▼

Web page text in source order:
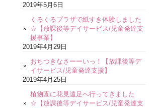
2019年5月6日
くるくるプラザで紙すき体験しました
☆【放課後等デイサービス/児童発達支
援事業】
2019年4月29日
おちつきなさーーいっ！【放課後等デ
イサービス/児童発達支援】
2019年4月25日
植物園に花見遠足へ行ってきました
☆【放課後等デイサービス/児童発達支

▲
▼

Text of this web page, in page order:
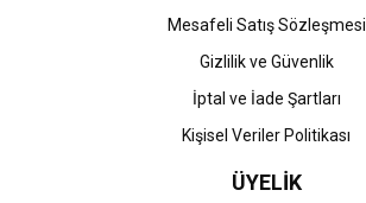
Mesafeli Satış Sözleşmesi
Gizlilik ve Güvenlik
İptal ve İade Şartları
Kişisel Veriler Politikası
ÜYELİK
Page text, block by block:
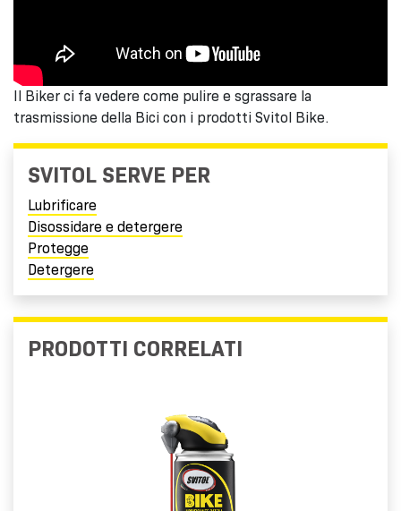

▲

▸ WHAT IS EXPECTED
Above are the records; please give again, exactly and in full, only the lines that run from the line with "Text of this" through the line with "Page text, block", with no pictures.

▸ EXERCISE RESPONSE
Text of this web page, in page order:
Mesafeli Satış Sözleşmesi
Gizlilik ve Güvenlik
İptal ve İade Şartları
Kişisel Veriler Politikası
ÜYELİK
Page text, block by block:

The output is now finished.